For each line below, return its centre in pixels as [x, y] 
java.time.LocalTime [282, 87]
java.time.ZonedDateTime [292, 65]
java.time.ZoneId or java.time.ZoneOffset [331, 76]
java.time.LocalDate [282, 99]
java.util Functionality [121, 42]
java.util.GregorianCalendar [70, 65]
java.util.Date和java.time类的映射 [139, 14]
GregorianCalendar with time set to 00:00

....

*WHAT IS EXPECTED*:
Return, from the entries, each line that holds "GregorianCalendar".

*SOLUTION TO THE PROBLEM*:
java.util.GregorianCalendar [70, 65]
GregorianCalendar with time set to 00:00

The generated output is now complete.